---------- EXERCISE INPUT ----------
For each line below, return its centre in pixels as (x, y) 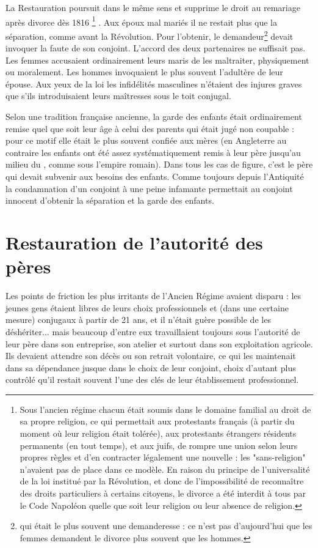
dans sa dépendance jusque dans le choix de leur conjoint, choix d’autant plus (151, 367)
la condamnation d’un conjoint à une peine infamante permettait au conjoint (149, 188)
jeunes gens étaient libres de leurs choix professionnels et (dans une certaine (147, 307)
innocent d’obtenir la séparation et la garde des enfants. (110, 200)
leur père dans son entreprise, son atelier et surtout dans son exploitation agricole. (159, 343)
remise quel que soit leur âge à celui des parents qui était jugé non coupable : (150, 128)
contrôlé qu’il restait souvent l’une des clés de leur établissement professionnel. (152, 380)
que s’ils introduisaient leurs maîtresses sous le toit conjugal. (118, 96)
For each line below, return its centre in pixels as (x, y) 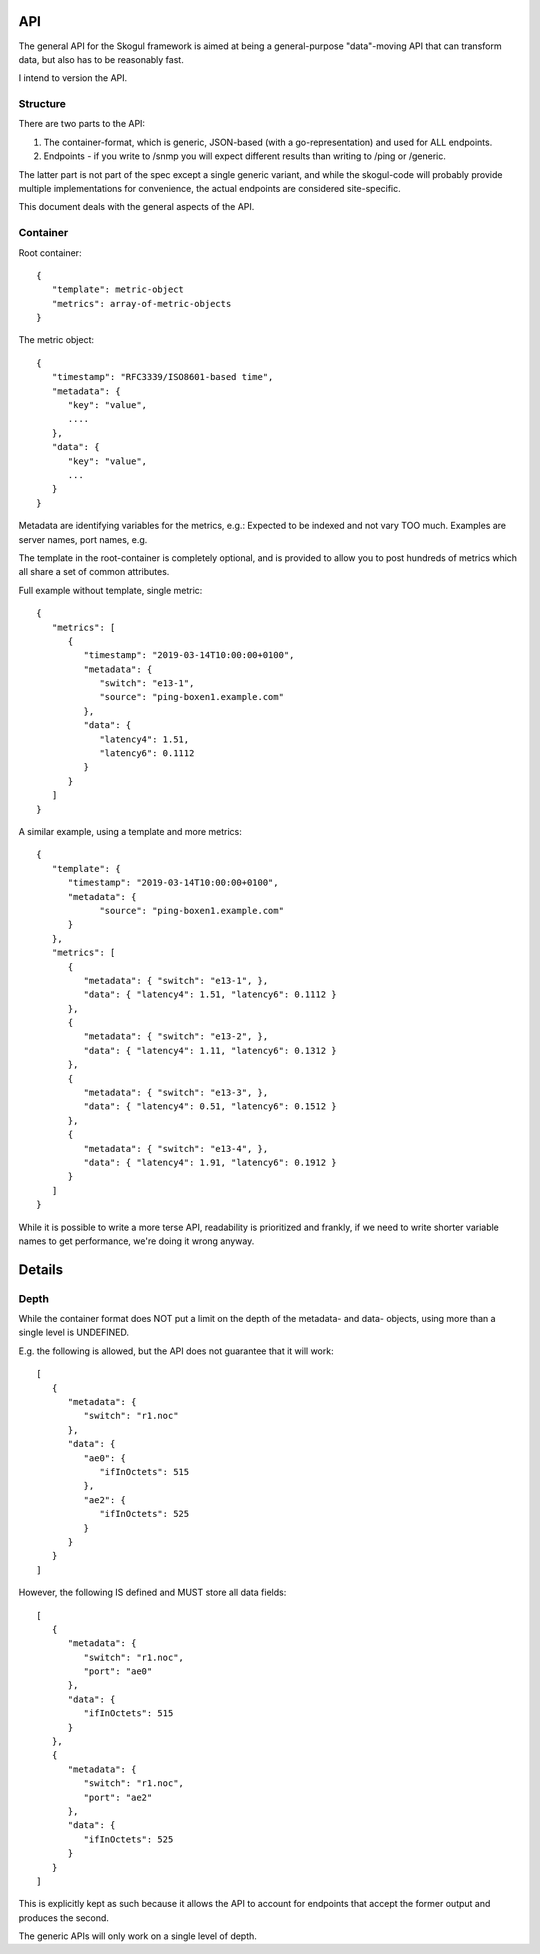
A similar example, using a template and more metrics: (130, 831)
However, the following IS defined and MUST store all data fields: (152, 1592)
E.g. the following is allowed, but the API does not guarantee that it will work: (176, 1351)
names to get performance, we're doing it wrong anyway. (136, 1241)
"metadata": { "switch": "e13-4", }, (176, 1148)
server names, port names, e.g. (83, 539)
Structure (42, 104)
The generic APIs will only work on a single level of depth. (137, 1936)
----------
» **PROBLEM STATEMENT**:
Only the number is wanted: how many lines of these entries contain the string "choix"?

» **SOLUTION BELOW**:
2